▸ TASK TO CARRY OUT: When you repeat the entries below, please keep them exact and leave out the pictures.

▸ EXTRACTED DATA:
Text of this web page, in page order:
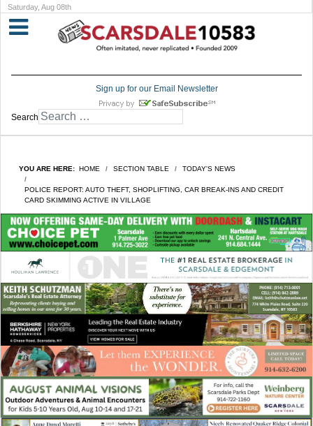
Saturday, Aug 08th
Sign up for our Email Newsletter
Search
YOU ARE HERE: HOME SECTION TABLE TODAY'S NEWS
POLICE REPORT: AUTO THEFT, SHOPLIFTING, CAR BREAK-INS AND CREDIT
CARD SKIMMING ACTIVE IN VILLAGE
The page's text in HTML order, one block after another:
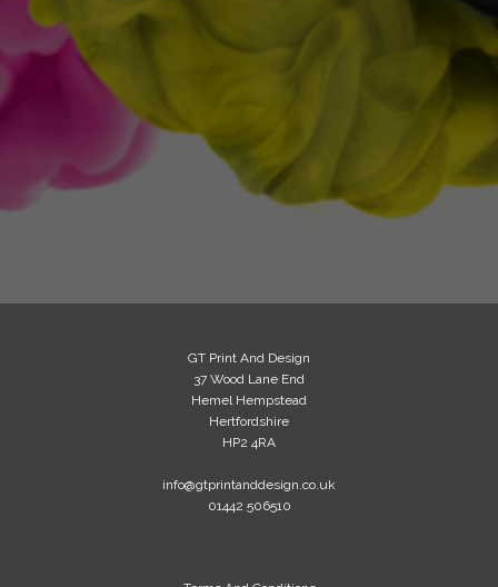
GT Print And Design
37 Wood Lane End
Hemel Hempstead
Hertfordshire
HP2 4RA
info@gtprintanddesign.co.uk
01442 506510
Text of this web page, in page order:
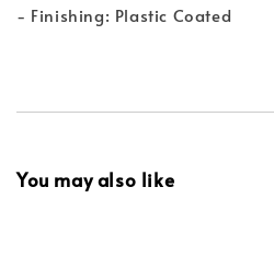
- Finishing: Plastic Coated
You may also like
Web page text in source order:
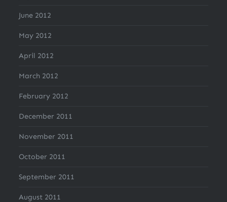
June 2012
May 2012
April 2012
March 2012
February 2012
December 2011
November 2011
October 2011
September 2011
August 2011
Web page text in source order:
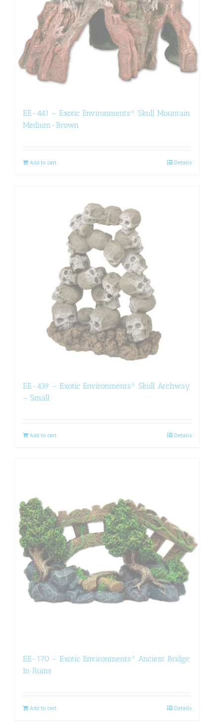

▸ TASK ANSWER:
Text of this web page, in page order:
Saturday, Aug 08th
Sign up for our Email Newsletter
Search
YOU ARE HERE: HOME SECTION TABLE TODAY'S NEWS
POLICE REPORT: AUTO THEFT, SHOPLIFTING, CAR BREAK-INS AND CREDIT
CARD SKIMMING ACTIVE IN VILLAGE
The page's text in HTML order, one block after another:
GT Print And Design
37 Wood Lane End
Hemel Hempstead
Hertfordshire
HP2 4RA
info@gtprintanddesign.co.uk
01442 506510
Text of this web page, in page order:
- Finishing: Plastic Coated
You may also like
Web page text in source order:
June 2012
May 2012
April 2012
March 2012
February 2012
December 2011
November 2011
October 2011
September 2011
August 2011
Web page text in source order:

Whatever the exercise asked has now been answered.